Other studies show similar correlations between these disease activity indices and the DAS28. A study of RAPID5 found a higher correlation with the DAS28 than our study (r = 0.64–0.67)6. A study of CDAI compared to the DAS28 at baseline and 1-year followup found a similar significant correlation to DAS28 (r = 0.87–0.90)5. In a study of test-retest, the RAPID3 and CDAI were shown to be reliable, with a smallest detectable difference (SDD) of 0.90 and 0.89, respectively. The same study also calculated the correlation coefficient between the indices and DAS28 and found RAPID3 (r = 0.62) and CDAI (r = 0.88) to correlate well, confirming our own results12.

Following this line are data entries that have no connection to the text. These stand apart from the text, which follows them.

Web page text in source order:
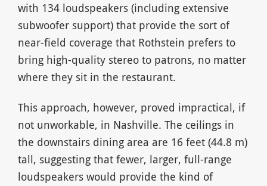
with 134 loudspeakers (including extensive
subwoofer support) that provide the sort of
near-field coverage that Rothstein prefers to
bring high-quality stereo to patrons, no matter
where they sit in the restaurant.
This approach, however, proved impractical, if
not unworkable, in Nashville. The ceilings in
the downstairs dining area are 16 feet (44.8 m)
tall, suggesting that fewer, larger, full-range
loudspeakers would provide the kind of
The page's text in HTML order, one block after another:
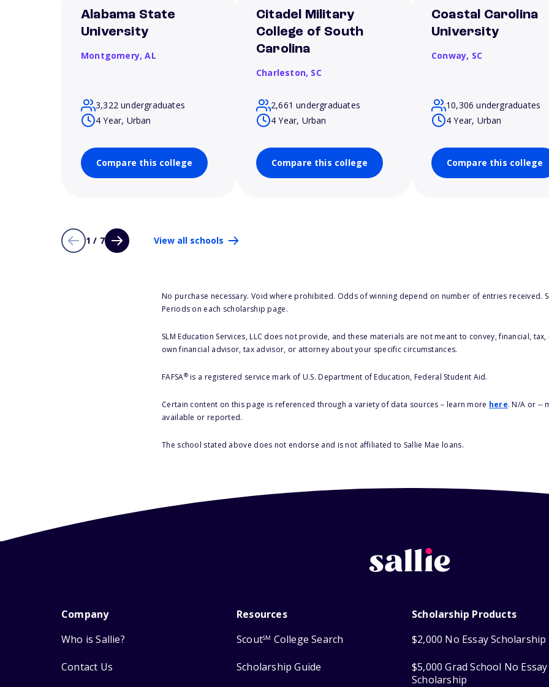
Alabama State
University
Montgomery,AL
3,322 undergraduates
4 Year, Urban
Compare this college
Citadel Military
College of South
Carolina
Charleston, SC
2,661 undergraduates
4 Year, Urban
Compare this college
Coastal Carolina
University
Conway, SC
10,306 undergraduates
4 Year, Urban
Compare this college
1 / 7 View all schools
No purchase necessary. Void where prohibited. Odds of winning depend on number of entries received.
Periods on each scholarship page.
SLM Education Services, LLC does not provide, and these materials are not meant to convey, financial,
own financial advisor, tax advisor, or attorney about your specific circumstances.
FAFSA®is a registered service mark of U.S. Department of Education, Federal Student Aid.
Certain content on this page is referenced through a variety of data sources – learn more here. N/A or --
available or reported.
The school stated above does not endorse and is not affiliated to Sallie Mae loans.
Company
Who is Sallie?
Contact Us
Resources
ScoutSM College Search
Scholarship Guide
Scholarship Products
$2,000 No Essay Scholarship
$5,000 Grad School No Essay
Scholarship
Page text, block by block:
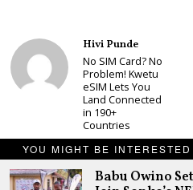
YOU MIGHT BE INTERESTED
Babu Owino
Hivi Punde
No SIM Card? No
Problem! Kwetu
eSIM Lets You
Land Connected
in 190+
Countries
Schea Suba
Babu Owino Set
to Join Sonko’s

While it would be useful to compare all 5 disease indices to the ACR20 or ACRn, which is often used in clinical practice, these disease activity measures are not appropriate to use in a cross-sectional study. DAS28-CRP4 was the most inclusive disease index that could be used with this cross-sectional study design and other studies note that it correlates well with the ACR response criteria1,2. One limitation to our analysis is that the CDAI correlated well with the DAS28-CRP4 compared to the other indices because it contains 3 of the same measurements (physician global assessment, tender joints, and swollen joints). The aim of our study was to assess if laboratory tests were a necessary component in assessing disease activity of RA patients or if using disease activity indices without acute-phase reactants is a viable option in patient care. Both the CDAI and the RAPID do not require laboratory testing to calculate, and both correlated well to the DAS28-CRP4.

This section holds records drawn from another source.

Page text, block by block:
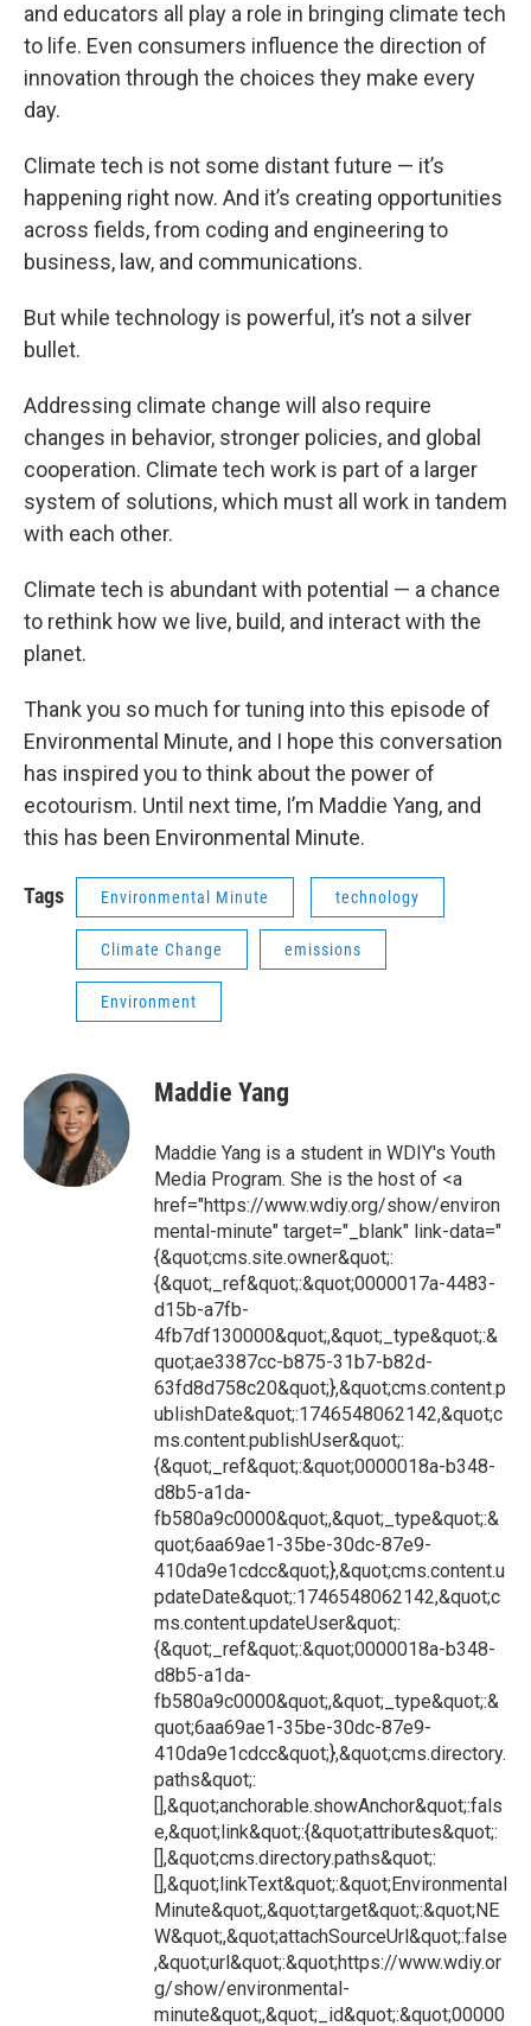
and educators all play a role in bringing climate tech
to life. Even consumers influence the direction of
innovation through the choices they make every
day.
Climate tech is not some distant future — it’s
happening right now. And it’s creating opportunities
across fields, from coding and engineering to
business, law, and communications.
But while technology is powerful, it’s not a silver
bullet.
Addressing climate change will also require
changes in behavior, stronger policies, and global
cooperation. Climate tech work is part of a larger
system of solutions, which must all work in tandem
with each other.
Climate tech is abundant with potential — a chance
to rethink how we live, build, and interact with the
planet.
Thank you so much for tuning into this episode of
Environmental Minute, and I hope this conversation
has inspired you to think about the power of
ecotourism. Until next time, I’m Maddie Yang, and
this has been Environmental Minute.
Tags Environmental Minute technology
Climate Change emissions
Environment
Maddie Yang
Maddie Yang is a student in WDIY's Youth
Media Program. She is the host of <a
href="https://www.wdiy.org/show/environ
mental-minute" target="_blank" link-data="
{&quot;cms.site.owner&quot;:
{&quot;_ref&quot;:&quot;0000017a-4483-
d15b-a7fb-
4fb7df130000&quot;,&quot;_type&quot;:&
quot;ae3387cc-b875-31b7-b82d-
63fd8d758c20&quot;},&quot;cms.content.p
ublishDate&quot;:1746548062142,&quot;c
ms.content.publishUser&quot;:
{&quot;_ref&quot;:&quot;0000018a-b348-
d8b5-a1da-
fb580a9c0000&quot;,&quot;_type&quot;:&
quot;6aa69ae1-35be-30dc-87e9-
410da9e1cdcc&quot;},&quot;cms.content.u
pdateDate&quot;:1746548062142,&quot;c
ms.content.updateUser&quot;:
{&quot;_ref&quot;:&quot;0000018a-b348-
d8b5-a1da-
fb580a9c0000&quot;,&quot;_type&quot;:&
quot;6aa69ae1-35be-30dc-87e9-
410da9e1cdcc&quot;},&quot;cms.directory.
paths&quot;:
[],&quot;anchorable.showAnchor&quot;:fals
e,&quot;link&quot;:{&quot;attributes&quot;:
[],&quot;cms.directory.paths&quot;:
[],&quot;linkText&quot;:&quot;Environmental
Minute&quot;,&quot;target&quot;:&quot;NE
W&quot;,&quot;attachSourceUrl&quot;:false
,&quot;url&quot;:&quot;https://www.wdiy.or
g/show/environmental-
minute&quot;,&quot;_id&quot;:&quot;00000
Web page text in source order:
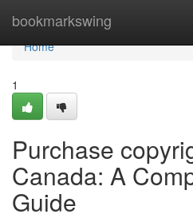
bookmarkswing
Home
Home
1
Purchase
Canada: A
Guide
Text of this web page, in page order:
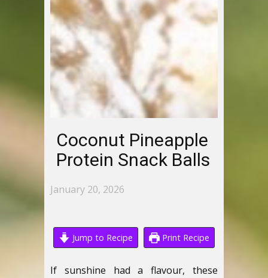
Coconut Pineapple
Protein Snack Balls
January 20, 2026
Jump to Recipe Print Recipe
If sunshine had a flavour, these
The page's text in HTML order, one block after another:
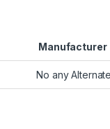
Manufacturer
No any
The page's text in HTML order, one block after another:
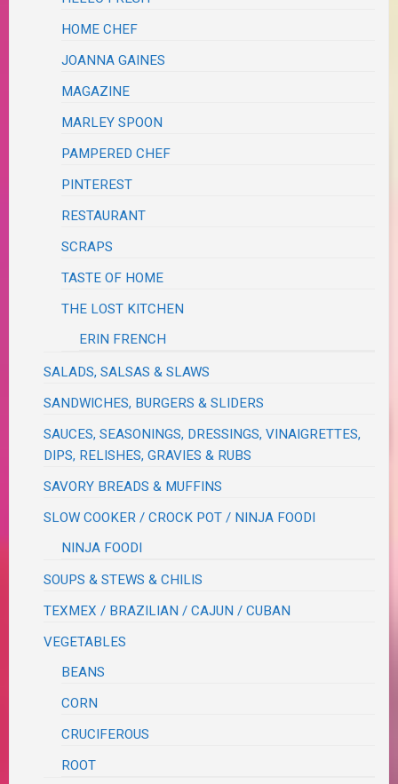
HOME CHEF
JOANNA GAINES
MAGAZINE
MARLEY SPOON
PAMPERED CHEF
PINTEREST
RESTAURANT
SCRAPS
TASTE OF HOME
THE LOST KITCHEN
ERIN FRENCH
SALADS, SALSAS & SLAWS
SANDWICHES, BURGERS & SLIDERS
SAUCES, SEASONINGS, DRESSINGS, VINAIGRETTES,
DIPS, RELISHES, GRAVIES & RUBS
SAVORY BREADS & MUFFINS
SLOW COOKER / CROCK POT / NINJA FOODI
NINJA FOODI
SOUPS & STEWS & CHILIS
TEXMEX / BRAZILIAN / CAJUN / CUBAN
VEGETABLES
BEANS
CORN
CRUCIFEROUS
ROOT
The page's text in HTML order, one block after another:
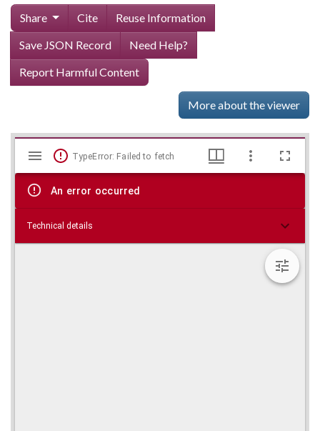
Share Cite
Reuse Information
Save JSON Record
Need Help?
Report Harmful Content
More about the viewer
Skip viewer
Mirador
viewer
TypeError: Failed to fetch
An error occurred
Technical details
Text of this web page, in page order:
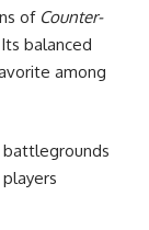
of Counter-
balanced
among
battlegrounds
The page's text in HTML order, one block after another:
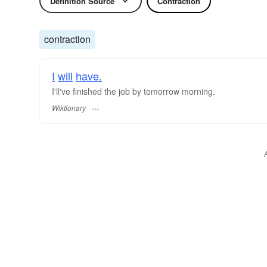
contraction
I will have.
I'll've finished the job by tomorrow morning.
Wiktionary
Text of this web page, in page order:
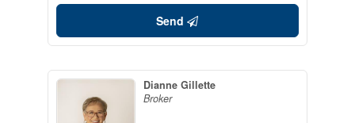
Send
Dianne Gillette
Broker

Although our study shows that CDAI and RAPID5 scores correlated well with the DAS28-CRP4, this does not mean that they can replace it in clinical trials. However, for office practices or clinical research these instruments may be of value for improving patient care. Because of its reliance on time-consuming laboratory results, DAS28-CRP4 can take a few days to calculate, while CDAI and RAPID5 scores can be calculated in less than 1 minute8,13. Future studies should include assessment of the agreement between quartiles of each score, comparisons with ACR response criteria and radiographic change, and sensitivity to change of scores in response to treatment in clinical trials.

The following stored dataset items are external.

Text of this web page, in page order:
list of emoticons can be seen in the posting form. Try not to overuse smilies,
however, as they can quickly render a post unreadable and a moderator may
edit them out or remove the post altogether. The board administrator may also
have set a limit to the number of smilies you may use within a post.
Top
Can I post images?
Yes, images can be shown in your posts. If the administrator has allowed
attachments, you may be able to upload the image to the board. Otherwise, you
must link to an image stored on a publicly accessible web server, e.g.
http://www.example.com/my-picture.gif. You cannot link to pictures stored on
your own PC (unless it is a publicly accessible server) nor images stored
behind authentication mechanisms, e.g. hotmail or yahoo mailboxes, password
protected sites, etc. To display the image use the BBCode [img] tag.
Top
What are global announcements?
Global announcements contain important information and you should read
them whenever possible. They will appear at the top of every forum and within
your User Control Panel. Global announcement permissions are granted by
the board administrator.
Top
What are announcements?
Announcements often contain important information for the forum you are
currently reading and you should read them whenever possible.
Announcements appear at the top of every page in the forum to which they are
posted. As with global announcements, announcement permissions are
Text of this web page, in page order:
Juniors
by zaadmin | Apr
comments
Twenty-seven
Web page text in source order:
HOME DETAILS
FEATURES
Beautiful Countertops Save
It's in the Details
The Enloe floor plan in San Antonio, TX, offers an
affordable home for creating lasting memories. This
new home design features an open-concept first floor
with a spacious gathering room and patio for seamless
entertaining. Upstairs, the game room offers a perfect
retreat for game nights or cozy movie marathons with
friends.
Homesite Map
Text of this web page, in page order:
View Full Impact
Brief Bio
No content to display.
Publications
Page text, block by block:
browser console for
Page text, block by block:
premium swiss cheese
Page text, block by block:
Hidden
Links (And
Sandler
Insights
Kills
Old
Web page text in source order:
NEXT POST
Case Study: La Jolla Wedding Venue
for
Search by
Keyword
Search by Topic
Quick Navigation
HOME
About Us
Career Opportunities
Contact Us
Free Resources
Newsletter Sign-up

DAS28-CRP4 is widely used in clinical studies but is cumbersome in the office setting. The purpose of office-based disease activity measures like the CDAI and RAPID5 is to provide physicians with easy to use tools to assess RA activity, independent of laboratory tests; these measures are valuable additions to patient care. Additionally, if they are found to correlate well with DAS scores, they would decrease costs associated with laboratory testing. Our analysis suggests that less complex disease activity measures such as CDAI and RAPID5 correlated moderately well with the DAS28-CRP4 score and may be reasonable alternatives. However, further validation of these disease activity indices is necessary before they can replace DAS28-CRP4 scores in clinical trials.
- Accepted for publication July 27, 2010.